BEGIN INFORMATION GIVEN

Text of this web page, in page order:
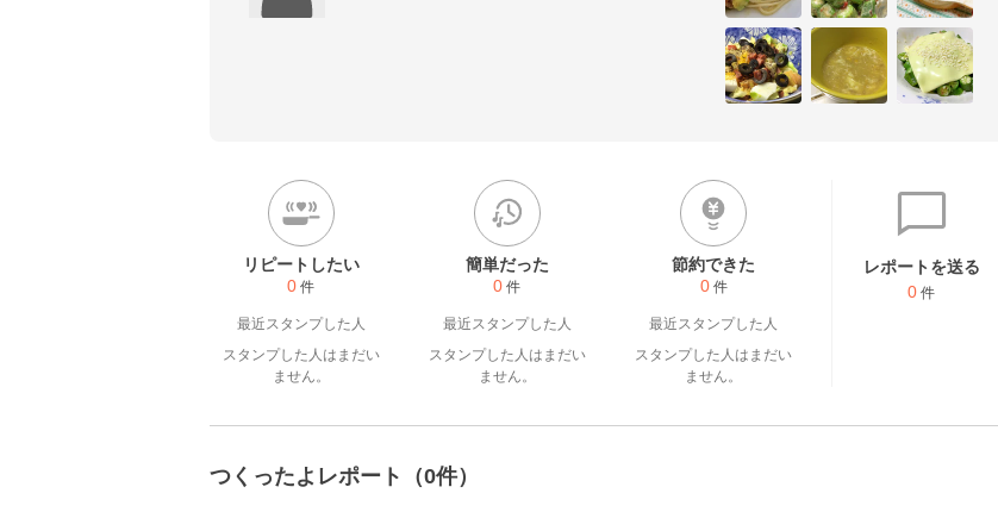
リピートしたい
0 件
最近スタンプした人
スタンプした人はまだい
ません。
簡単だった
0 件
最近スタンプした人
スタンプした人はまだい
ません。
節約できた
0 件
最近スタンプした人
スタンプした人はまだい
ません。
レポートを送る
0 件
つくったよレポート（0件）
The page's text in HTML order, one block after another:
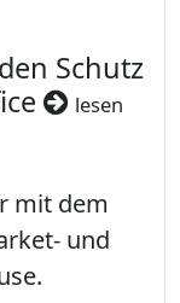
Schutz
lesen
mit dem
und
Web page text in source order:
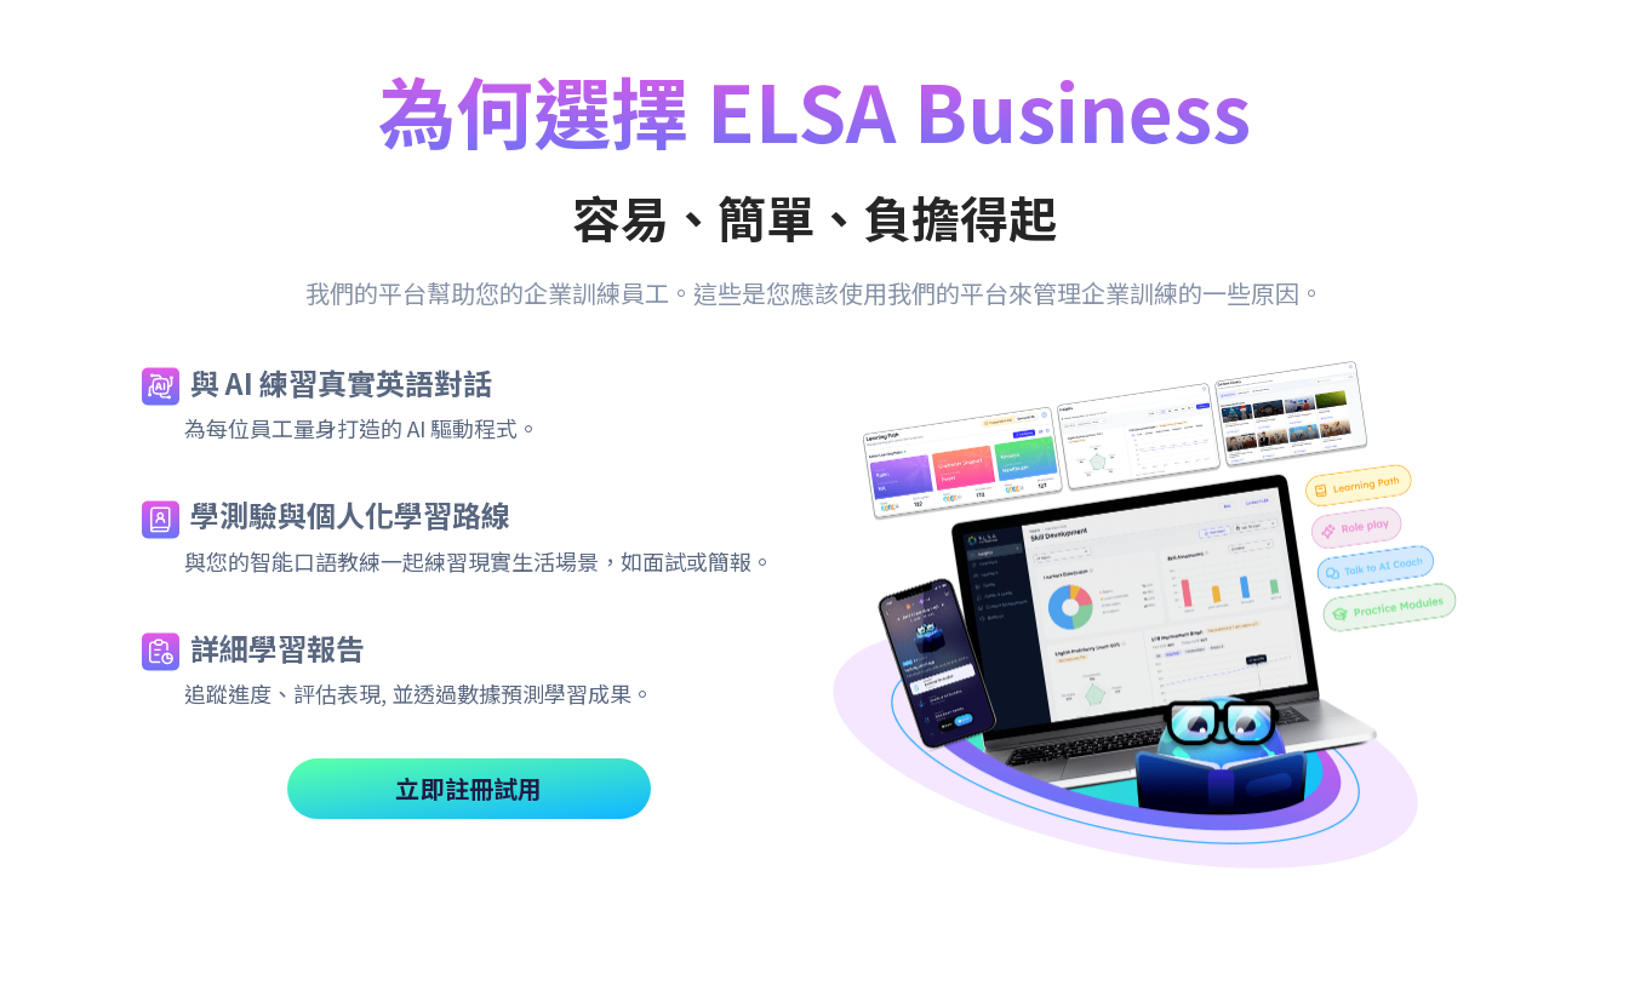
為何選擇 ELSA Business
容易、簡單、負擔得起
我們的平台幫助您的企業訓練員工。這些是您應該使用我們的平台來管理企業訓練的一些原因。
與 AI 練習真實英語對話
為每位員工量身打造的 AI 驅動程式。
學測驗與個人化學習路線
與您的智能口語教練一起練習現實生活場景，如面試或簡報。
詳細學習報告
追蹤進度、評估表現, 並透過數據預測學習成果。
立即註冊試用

END INFORMATION GIVEN

[PROBLEM TO SOLVE] Any picture among the entries must be skipped; copy all else exactly.

[REPLY]
Text of this web page, in page order:
リピートしたい
0 件
最近スタンプした人
スタンプした人はまだい
ません。
簡単だった
0 件
最近スタンプした人
スタンプした人はまだい
ません。
節約できた
0 件
最近スタンプした人
スタンプした人はまだい
ません。
レポートを送る
0 件
つくったよレポート（0件）
The page's text in HTML order, one block after another:
Schutz
lesen
mit dem
und
Web page text in source order:
為何選擇 ELSA Business
容易、簡單、負擔得起
我們的平台幫助您的企業訓練員工。這些是您應該使用我們的平台來管理企業訓練的一些原因。
與 AI 練習真實英語對話
為每位員工量身打造的 AI 驅動程式。
學測驗與個人化學習路線
與您的智能口語教練一起練習現實生活場景，如面試或簡報。
詳細學習報告
追蹤進度、評估表現, 並透過數據預測學習成果。
立即註冊試用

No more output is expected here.